Živković's work is marked by a quiet and graceful style (smoothly translated by Alice Copple-Tošic with the editing assistance of Chris Gilmore), by an interest in time, in the effects of knowledge of the future and the past on people's lives, and by a pronounced tendency towards metafictional effects. Almost all his work is nominally SF (or fantasy), but the basic thrust is often more allied with the "mainstream" — the stories look closely at ordinary characters, as their lives are affected by curious fantastical incursions. But some few of these stories take a more directly SFnal tack — for instance "The Puzzle", one of my favorites, is at the same time a look at a man entering a lonely retirement, and a metaphor for the difficulty of communicating with the alien — or, perhaps, with anybody.

I've received three of Živkovic's books in English translation. Each book is a subtly linked series of short stories. The links are both thematic and metafictional — each book closes with a story in which the other stories are wryly alluded to. The oldest of these books, Time-Gifts (1997, tr. 1998) is available from Northwestern University Press, and through Amazon.com. The other two books might be available from the publisher, Polaris, or one could read the stories in the various issues of Interzone in which they appear. (To the best of my knowledge, each story in Impossible Encounters and Seven Touches of Music will have appeared in Interzone by early 2002, though only one of the parts of Time-Gifts appeared there.) The books are very slim paperbacks, on high quality paper with nice covers — they are rather short, between 20,000 and 30,000 words each, I estimate.

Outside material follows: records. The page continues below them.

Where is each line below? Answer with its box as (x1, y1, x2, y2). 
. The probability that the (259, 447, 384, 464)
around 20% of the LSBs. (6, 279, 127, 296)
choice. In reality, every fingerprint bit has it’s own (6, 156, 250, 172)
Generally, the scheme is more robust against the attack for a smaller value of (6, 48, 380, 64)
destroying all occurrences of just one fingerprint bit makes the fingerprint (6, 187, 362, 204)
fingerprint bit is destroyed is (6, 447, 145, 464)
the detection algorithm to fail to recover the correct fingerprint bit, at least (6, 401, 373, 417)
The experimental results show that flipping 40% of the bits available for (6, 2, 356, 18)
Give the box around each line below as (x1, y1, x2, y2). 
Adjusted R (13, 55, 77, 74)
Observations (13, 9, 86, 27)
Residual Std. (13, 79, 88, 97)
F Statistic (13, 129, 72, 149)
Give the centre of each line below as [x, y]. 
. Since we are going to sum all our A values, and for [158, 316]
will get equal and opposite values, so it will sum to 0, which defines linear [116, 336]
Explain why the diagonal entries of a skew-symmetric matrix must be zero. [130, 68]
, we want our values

Time-Gifts consists of four stories. "The Astronomer" concerns a medieval astronomer awaiting his execution for heresy. He entertains a mysterious visitor in his cell, who allows him to travel to the future, there to learn what effect, if any, his heroic opposition to the rigidity of the Church might have. He is left with an agonizing decision. The title character of "The Paleolinguist" is instead offered a trip to the distant past, where she can learn for herself whether or not her radical speculations about the origin of language were correct — but once again, such knowledge, and the means of gaining it, may be a decidedly mixed blessing. And "The Watchmaker" is vouchsafed the ability to alter a tragic event in his own past, but even there his happiness with the outcome is hardly guaranteed. The concluding story, "The Artist", features a woman in an asylum, who is painting a picture — apparently of the mysterious visitor with the "Time-Gifts" in each of the preceding stories. This story, then, serves mainly as a vehicle for commenting on each of the other stories, and for tying them up in a metafictional knot. The whole thing is effective and thought-provoking.

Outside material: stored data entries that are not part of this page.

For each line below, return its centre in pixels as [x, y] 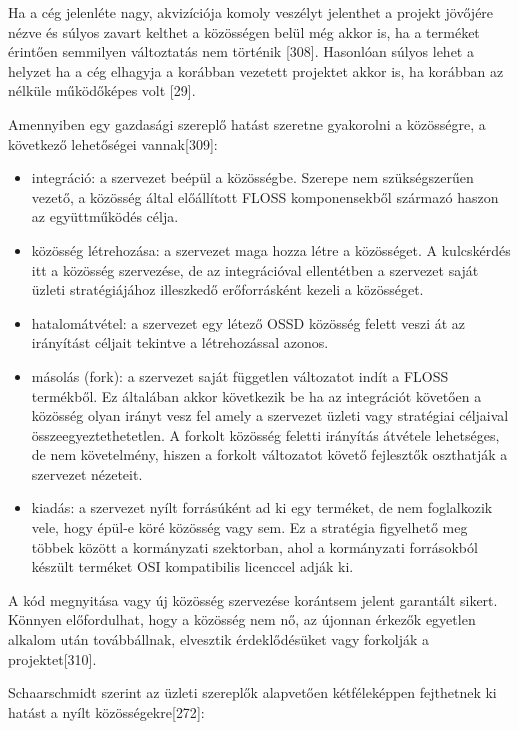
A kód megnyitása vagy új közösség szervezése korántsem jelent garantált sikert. [253, 599]
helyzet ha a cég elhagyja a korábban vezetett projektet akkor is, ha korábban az [256, 70]
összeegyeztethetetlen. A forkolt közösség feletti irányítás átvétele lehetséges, [265, 434]
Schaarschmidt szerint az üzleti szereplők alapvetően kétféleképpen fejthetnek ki [252, 692]
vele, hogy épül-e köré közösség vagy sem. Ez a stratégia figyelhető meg [249, 527]
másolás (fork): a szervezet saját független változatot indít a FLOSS [240, 375]
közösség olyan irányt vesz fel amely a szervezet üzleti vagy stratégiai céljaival [270, 415]
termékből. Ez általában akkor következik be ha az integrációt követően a [256, 395]

Impossible Encounters tends just a bit more towards being a jape, and is more strongly metafictional still. The shadow of Borges looms over this book. Each story features a character meeting an "impossible" other character — it might be God, or himself, or an alien, or the author. And the book, Impossible Encounters, appears as well in each story. They all satisfy, but there is perhaps a sense of cleverness, and a sense that the stories are a touch too cute, and a touch too much about each other, and not enough about character or metaphysics. But that is to quibble — they are fun to read, witty, and at times quite beautifully written.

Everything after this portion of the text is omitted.